### About this exercise
Would you please set down the entries below exactly as shown?

[Stored data]
####################

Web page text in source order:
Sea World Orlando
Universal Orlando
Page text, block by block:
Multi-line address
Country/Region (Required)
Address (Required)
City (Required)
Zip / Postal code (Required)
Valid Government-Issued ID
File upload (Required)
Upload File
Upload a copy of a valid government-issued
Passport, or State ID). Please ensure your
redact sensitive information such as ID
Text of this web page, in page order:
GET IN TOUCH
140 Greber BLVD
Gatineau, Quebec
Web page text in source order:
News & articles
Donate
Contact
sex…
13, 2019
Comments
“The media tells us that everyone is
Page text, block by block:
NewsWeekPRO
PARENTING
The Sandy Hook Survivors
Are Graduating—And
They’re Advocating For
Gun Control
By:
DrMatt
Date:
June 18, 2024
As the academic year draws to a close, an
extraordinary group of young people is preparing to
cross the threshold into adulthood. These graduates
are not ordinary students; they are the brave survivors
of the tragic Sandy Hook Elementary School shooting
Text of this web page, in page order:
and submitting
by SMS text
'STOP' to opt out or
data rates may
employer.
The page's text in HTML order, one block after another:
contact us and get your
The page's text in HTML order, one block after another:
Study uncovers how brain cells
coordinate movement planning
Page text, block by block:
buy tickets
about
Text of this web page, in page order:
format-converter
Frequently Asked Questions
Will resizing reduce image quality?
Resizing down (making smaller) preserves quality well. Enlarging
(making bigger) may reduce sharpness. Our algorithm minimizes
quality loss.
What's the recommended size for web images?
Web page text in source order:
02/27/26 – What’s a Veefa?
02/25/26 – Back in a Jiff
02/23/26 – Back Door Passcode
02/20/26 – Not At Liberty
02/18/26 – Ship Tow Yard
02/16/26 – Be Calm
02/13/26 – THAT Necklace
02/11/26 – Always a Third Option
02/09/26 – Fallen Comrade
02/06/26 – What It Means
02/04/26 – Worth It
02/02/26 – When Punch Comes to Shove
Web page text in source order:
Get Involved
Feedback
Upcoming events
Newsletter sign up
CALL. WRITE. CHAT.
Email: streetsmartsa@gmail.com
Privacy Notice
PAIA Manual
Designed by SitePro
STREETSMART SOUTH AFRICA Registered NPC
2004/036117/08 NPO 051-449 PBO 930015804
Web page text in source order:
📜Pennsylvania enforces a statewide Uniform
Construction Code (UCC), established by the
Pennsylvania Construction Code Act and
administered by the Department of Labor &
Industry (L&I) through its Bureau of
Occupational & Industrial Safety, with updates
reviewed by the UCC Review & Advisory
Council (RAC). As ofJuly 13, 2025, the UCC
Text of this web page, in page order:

####################

### Written solution
Web page text in source order:
Sea World Orlando
Universal Orlando
Page text, block by block:
Multi-line address
Country/Region (Required)
Address (Required)
City (Required)
Zip / Postal code (Required)
Valid Government-Issued ID
File upload (Required)
Upload File
Upload a copy of a valid government-issued
Passport, or State ID). Please ensure your
redact sensitive information such as ID
Text of this web page, in page order:
GET IN TOUCH
140 Greber BLVD
Gatineau, Quebec
Web page text in source order:
News & articles
Donate
Contact
sex…
13, 2019
Comments
“The media tells us that everyone is
Page text, block by block:
NewsWeekPRO
PARENTING
The Sandy Hook Survivors
Are Graduating—And
They’re Advocating For
Gun Control
By:
DrMatt
Date:
June 18, 2024
As the academic year draws to a close, an
extraordinary group of young people is preparing to
cross the threshold into adulthood. These graduates
are not ordinary students; they are the brave survivors
of the tragic Sandy Hook Elementary School shooting
Text of this web page, in page order:
and submitting
by SMS text
'STOP' to opt out or
data rates may
employer.
The page's text in HTML order, one block after another:
contact us and get your
The page's text in HTML order, one block after another:
Study uncovers how brain cells
coordinate movement planning
Page text, block by block:
buy tickets
about
Text of this web page, in page order:
format-converter
Frequently Asked Questions
Will resizing reduce image quality?
Resizing down (making smaller) preserves quality well. Enlarging
(making bigger) may reduce sharpness. Our algorithm minimizes
quality loss.
What's the recommended size for web images?
Web page text in source order:
02/27/26 – What’s a Veefa?
02/25/26 – Back in a Jiff
02/23/26 – Back Door Passcode
02/20/26 – Not At Liberty
02/18/26 – Ship Tow Yard
02/16/26 – Be Calm
02/13/26 – THAT Necklace
02/11/26 – Always a Third Option
02/09/26 – Fallen Comrade
02/06/26 – What It Means
02/04/26 – Worth It
02/02/26 – When Punch Comes to Shove
Web page text in source order:
Get Involved
Feedback
Upcoming events
Newsletter sign up
CALL. WRITE. CHAT.
Email: streetsmartsa@gmail.com
Privacy Notice
PAIA Manual
Designed by SitePro
STREETSMART SOUTH AFRICA Registered NPC
2004/036117/08 NPO 051-449 PBO 930015804
Web page text in source order:
📜Pennsylvania enforces a statewide Uniform
Construction Code (UCC), established by the
Pennsylvania Construction Code Act and
administered by the Department of Labor &
Industry (L&I) through its Bureau of
Occupational & Industrial Safety, with updates
reviewed by the UCC Review & Advisory
Council (RAC). As ofJuly 13, 2025, the UCC
Text of this web page, in page order:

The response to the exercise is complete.